• **TASK OBJECTIVE**:
Reproduce, word for word, the lines in the material below starting with the one that has "coordinates; they will" and going on through the one that has "If we return". Leave out all pictures.

-------

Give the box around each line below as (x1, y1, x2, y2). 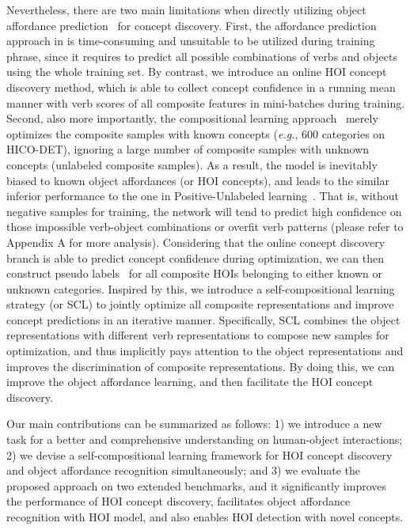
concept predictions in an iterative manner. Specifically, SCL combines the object (6, 311, 401, 327)
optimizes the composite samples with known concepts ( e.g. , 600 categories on (6, 125, 385, 142)
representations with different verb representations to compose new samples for (6, 327, 389, 343)
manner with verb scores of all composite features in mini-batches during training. (6, 94, 405, 111)
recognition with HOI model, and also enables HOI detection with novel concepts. (6, 509, 404, 524)
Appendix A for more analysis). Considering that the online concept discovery (6, 233, 385, 250)
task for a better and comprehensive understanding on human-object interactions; (6, 431, 403, 448)
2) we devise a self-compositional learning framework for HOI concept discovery (6, 446, 393, 463)
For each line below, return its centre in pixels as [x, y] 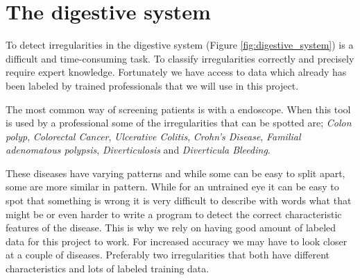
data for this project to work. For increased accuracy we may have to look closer [177, 241]
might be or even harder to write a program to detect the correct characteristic [174, 214]
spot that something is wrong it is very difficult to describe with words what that [179, 200]
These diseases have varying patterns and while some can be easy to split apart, [175, 173]
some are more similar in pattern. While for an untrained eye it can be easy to [172, 187]
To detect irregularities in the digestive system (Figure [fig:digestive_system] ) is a [180, 45]
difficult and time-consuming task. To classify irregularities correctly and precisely [180, 58]
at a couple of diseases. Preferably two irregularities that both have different [168, 255]
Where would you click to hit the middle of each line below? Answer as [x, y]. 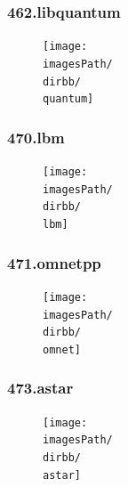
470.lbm [36, 137]
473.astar [40, 388]
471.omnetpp [54, 262]
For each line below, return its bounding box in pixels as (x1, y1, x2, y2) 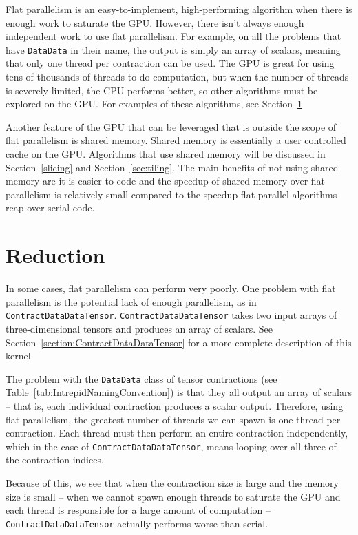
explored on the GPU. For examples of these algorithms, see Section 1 (6, 96, 303, 111)
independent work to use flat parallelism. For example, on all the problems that (6, 29, 341, 43)
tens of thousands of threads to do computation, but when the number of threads (6, 70, 349, 84)
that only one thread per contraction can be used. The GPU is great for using (6, 56, 335, 70)
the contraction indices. (6, 452, 104, 467)
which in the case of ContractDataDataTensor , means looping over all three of (6, 439, 337, 453)
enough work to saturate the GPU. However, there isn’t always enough (6, 15, 304, 30)
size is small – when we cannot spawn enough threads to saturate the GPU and (6, 489, 341, 503)
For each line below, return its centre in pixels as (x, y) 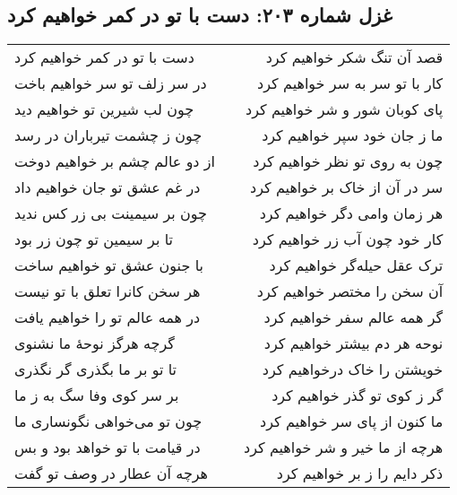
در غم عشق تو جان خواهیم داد (108, 187)
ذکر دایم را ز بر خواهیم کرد (360, 473)
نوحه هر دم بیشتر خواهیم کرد (354, 343)
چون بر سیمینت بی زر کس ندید (111, 213)
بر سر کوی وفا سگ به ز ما (97, 395)
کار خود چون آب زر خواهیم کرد (348, 239)
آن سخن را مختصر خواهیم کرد (350, 291)
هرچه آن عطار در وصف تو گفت (112, 473)
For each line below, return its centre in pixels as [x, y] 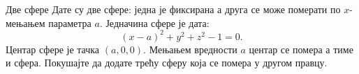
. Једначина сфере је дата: [154, 22]
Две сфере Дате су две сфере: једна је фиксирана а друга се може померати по [173, 9]
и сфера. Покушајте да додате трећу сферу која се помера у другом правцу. [167, 63]
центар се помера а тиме [301, 49]
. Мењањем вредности [190, 49]
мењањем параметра [49, 22]
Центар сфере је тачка [53, 49]
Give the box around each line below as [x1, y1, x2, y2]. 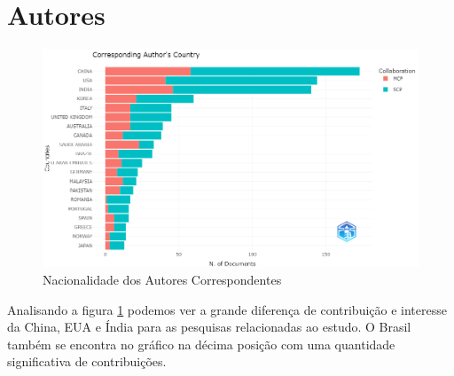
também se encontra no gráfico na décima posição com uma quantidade [7, 334, 395, 353]
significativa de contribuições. [7, 352, 167, 371]
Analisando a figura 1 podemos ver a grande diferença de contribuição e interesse [7, 300, 447, 318]
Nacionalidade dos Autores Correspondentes [43, 270, 282, 289]
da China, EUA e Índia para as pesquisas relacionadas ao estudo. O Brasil [7, 317, 411, 336]
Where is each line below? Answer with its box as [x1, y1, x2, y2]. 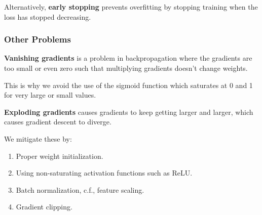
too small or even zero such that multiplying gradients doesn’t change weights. [4, 63, 248, 73]
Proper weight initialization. [16, 150, 103, 161]
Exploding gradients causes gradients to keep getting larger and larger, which [4, 106, 253, 117]
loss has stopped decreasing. [4, 11, 91, 22]
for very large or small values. [4, 90, 96, 100]
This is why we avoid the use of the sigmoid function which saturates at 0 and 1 [4, 79, 253, 90]
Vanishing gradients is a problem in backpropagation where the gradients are [4, 53, 252, 63]
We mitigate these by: [4, 133, 72, 144]
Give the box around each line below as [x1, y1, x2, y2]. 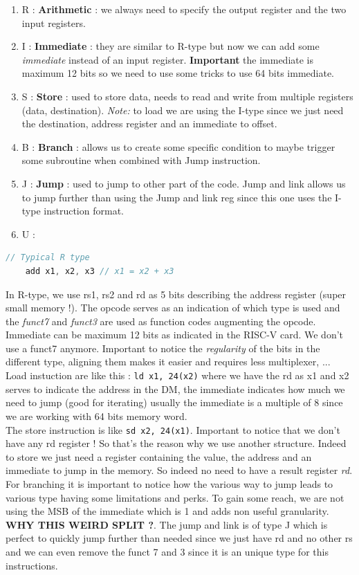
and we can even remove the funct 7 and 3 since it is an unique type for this [6, 544, 329, 558]
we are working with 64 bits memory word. [6, 408, 187, 423]
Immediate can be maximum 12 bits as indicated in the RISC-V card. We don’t [6, 327, 344, 342]
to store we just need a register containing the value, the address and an [6, 449, 312, 464]
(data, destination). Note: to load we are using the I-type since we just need [21, 102, 344, 117]
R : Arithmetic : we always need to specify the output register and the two [21, 2, 347, 16]
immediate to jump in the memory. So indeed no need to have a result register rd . [6, 463, 353, 477]
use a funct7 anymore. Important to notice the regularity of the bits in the [6, 340, 320, 355]
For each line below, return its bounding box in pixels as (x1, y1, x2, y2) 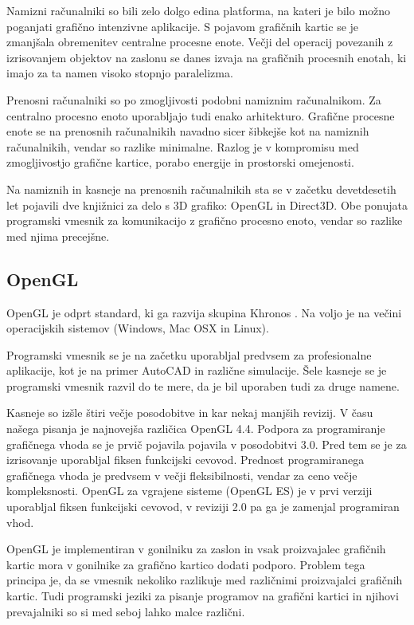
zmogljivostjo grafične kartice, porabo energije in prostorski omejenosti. (6, 154, 354, 171)
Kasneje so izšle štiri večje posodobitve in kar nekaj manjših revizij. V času (6, 404, 373, 421)
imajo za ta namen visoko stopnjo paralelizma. (6, 65, 233, 81)
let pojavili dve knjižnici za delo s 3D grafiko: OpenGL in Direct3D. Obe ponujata (6, 196, 408, 213)
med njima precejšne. (6, 227, 110, 244)
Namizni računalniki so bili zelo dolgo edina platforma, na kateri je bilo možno (6, 2, 391, 18)
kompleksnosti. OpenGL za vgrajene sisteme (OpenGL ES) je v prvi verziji (6, 482, 373, 499)
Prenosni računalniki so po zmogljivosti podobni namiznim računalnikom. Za (6, 91, 381, 108)
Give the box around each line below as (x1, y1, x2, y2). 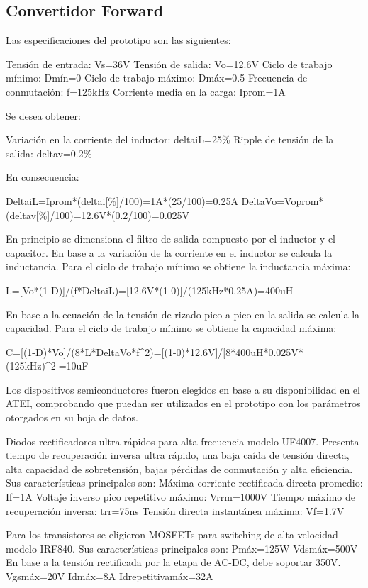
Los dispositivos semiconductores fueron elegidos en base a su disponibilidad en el (6, 382, 360, 396)
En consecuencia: (6, 170, 79, 184)
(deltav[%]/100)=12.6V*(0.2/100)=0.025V (6, 207, 190, 222)
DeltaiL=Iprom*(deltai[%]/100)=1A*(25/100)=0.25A (6, 193, 238, 208)
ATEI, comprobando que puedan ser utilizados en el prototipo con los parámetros (6, 396, 361, 411)
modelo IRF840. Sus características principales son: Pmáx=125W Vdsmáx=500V (6, 540, 358, 555)
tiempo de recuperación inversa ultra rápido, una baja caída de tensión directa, (6, 448, 350, 462)
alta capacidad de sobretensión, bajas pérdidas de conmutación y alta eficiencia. (6, 461, 353, 476)
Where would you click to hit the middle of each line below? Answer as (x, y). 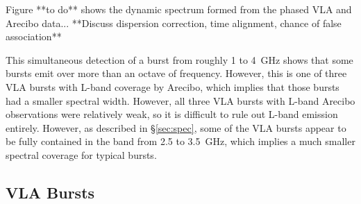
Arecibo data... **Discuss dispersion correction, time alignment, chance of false (174, 23)
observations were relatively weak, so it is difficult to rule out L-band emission (172, 114)
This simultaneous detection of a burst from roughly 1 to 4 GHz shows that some (179, 59)
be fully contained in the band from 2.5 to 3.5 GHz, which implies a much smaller (180, 141)
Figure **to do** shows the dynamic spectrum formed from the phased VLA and (179, 9)
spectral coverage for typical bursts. (81, 154)
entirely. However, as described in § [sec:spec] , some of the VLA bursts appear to (176, 127)
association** (34, 36)
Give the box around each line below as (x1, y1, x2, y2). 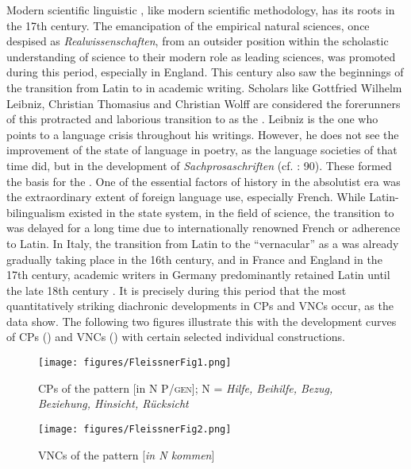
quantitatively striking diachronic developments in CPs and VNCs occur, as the (6, 297, 394, 314)
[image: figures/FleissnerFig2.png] (38, 423, 232, 435)
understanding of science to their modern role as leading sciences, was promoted (6, 48, 396, 64)
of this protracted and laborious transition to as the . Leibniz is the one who (6, 110, 378, 127)
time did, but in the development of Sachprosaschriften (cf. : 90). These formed (6, 157, 392, 173)
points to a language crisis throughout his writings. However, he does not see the (6, 126, 399, 142)
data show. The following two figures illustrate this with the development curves (6, 312, 397, 329)
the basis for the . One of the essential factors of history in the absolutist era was (6, 172, 401, 189)
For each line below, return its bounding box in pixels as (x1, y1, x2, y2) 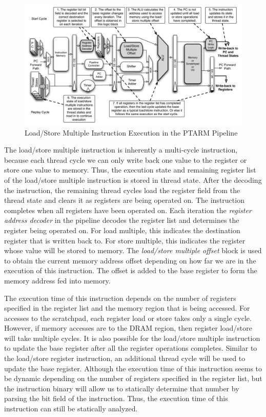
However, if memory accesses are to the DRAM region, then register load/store (4, 323, 252, 333)
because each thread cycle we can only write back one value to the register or (4, 154, 247, 165)
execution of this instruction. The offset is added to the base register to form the (4, 265, 257, 276)
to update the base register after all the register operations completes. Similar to (4, 343, 257, 353)
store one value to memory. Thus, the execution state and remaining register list (4, 164, 256, 175)
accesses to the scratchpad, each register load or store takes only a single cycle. (4, 312, 252, 323)
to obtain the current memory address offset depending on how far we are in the (4, 255, 256, 266)
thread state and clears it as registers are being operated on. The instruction (4, 195, 244, 205)
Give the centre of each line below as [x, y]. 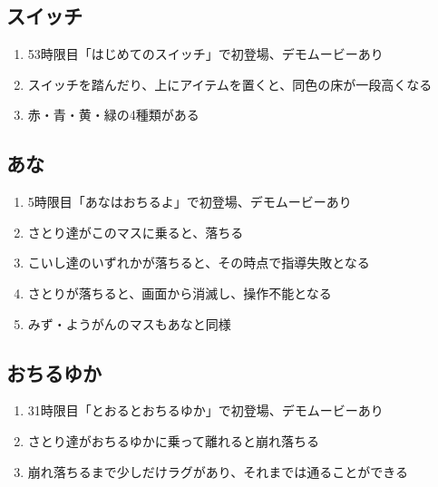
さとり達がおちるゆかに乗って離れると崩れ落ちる [174, 440]
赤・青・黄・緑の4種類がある [113, 115]
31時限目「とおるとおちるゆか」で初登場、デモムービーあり [205, 410]
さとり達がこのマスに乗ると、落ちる [136, 232]
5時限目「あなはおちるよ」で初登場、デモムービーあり [190, 202]
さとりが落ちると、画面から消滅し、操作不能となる [180, 292]
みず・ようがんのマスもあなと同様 [129, 323]
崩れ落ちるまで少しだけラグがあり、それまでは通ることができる [218, 471]
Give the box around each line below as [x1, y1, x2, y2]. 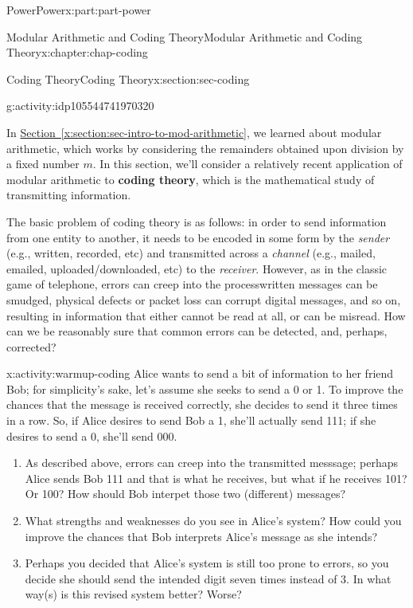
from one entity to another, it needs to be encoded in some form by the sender [6, 229, 390, 245]
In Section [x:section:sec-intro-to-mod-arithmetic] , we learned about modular [6, 124, 382, 140]
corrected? [6, 338, 56, 355]
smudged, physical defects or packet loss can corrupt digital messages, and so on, [6, 291, 401, 308]
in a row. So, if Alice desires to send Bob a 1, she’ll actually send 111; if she [6, 412, 376, 429]
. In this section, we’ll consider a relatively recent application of [92, 155, 403, 172]
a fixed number [6, 155, 80, 172]
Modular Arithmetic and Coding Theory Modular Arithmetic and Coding [6, 28, 363, 45]
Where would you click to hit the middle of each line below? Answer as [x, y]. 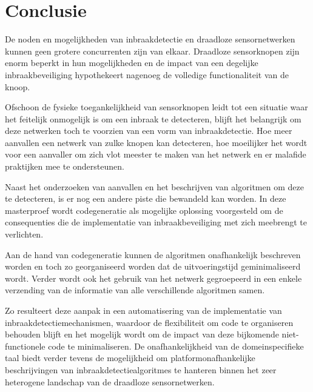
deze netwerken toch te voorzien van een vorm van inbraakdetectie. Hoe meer [149, 131]
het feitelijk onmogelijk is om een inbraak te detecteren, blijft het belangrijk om [153, 118]
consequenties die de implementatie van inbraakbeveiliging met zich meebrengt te [156, 222]
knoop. [18, 86]
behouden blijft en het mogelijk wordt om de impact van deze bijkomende [142, 334]
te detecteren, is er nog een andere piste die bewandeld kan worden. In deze [146, 198]
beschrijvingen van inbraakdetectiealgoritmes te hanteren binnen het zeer [141, 369]
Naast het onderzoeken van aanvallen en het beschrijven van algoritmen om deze [154, 186]
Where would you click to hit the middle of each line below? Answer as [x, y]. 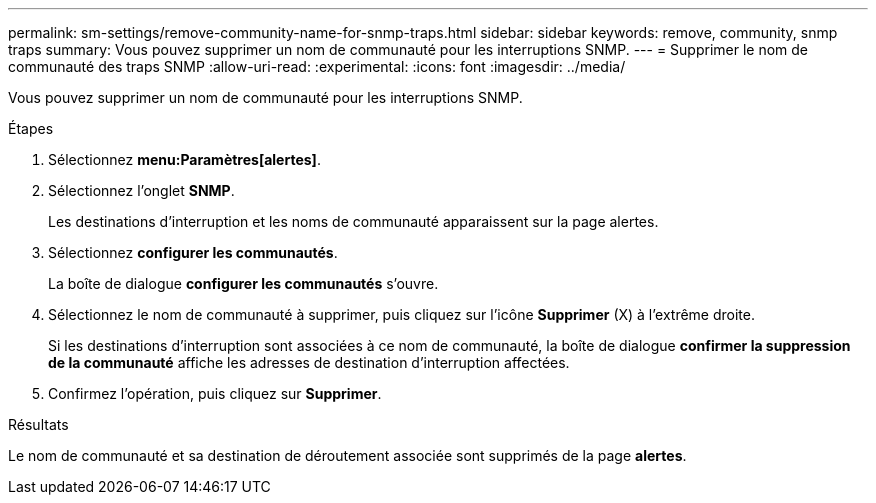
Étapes [31, 128]
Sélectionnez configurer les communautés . [193, 252]
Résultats [38, 424]
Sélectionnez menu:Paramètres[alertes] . [184, 159]
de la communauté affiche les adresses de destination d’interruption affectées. [309, 362]
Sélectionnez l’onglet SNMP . [141, 190]
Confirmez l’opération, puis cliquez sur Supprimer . [215, 393]
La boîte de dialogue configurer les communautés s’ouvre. [243, 283]
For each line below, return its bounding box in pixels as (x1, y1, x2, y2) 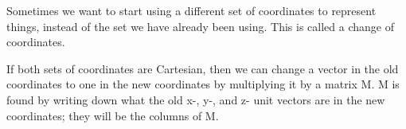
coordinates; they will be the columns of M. (6, 107, 219, 123)
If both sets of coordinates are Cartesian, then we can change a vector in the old (6, 60, 399, 76)
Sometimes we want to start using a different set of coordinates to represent (6, 2, 377, 18)
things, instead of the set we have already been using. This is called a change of (6, 18, 394, 34)
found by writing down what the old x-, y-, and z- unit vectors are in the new (6, 91, 385, 107)
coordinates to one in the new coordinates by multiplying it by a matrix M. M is (6, 76, 400, 92)
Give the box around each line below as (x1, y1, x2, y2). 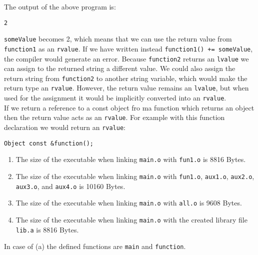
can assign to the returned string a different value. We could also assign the (4, 63, 235, 73)
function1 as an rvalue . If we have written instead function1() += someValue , (4, 43, 253, 53)
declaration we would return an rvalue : (4, 122, 125, 132)
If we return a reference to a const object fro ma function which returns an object (4, 102, 254, 112)
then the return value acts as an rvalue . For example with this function (4, 112, 225, 122)
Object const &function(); (4, 139, 93, 147)
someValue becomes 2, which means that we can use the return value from (4, 33, 232, 44)
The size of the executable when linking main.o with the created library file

-------

• **WRITTEN RESPONSE**:
coordinates; they will be the columns of M. (6, 107, 219, 123)
If both sets of coordinates are Cartesian, then we can change a vector in the old (6, 60, 399, 76)
Sometimes we want to start using a different set of coordinates to represent (6, 2, 377, 18)
things, instead of the set we have already been using. This is called a change of (6, 18, 394, 34)
found by writing down what the old x-, y-, and z- unit vectors are in the new (6, 91, 385, 107)
coordinates to one in the new coordinates by multiplying it by a matrix M. M is (6, 76, 400, 92)
Give the box around each line below as (x1, y1, x2, y2). 
can assign to the returned string a different value. We could also assign the (4, 63, 235, 73)
function1 as an rvalue . If we have written instead function1() += someValue , (4, 43, 253, 53)
declaration we would return an rvalue : (4, 122, 125, 132)
If we return a reference to a const object fro ma function which returns an object (4, 102, 254, 112)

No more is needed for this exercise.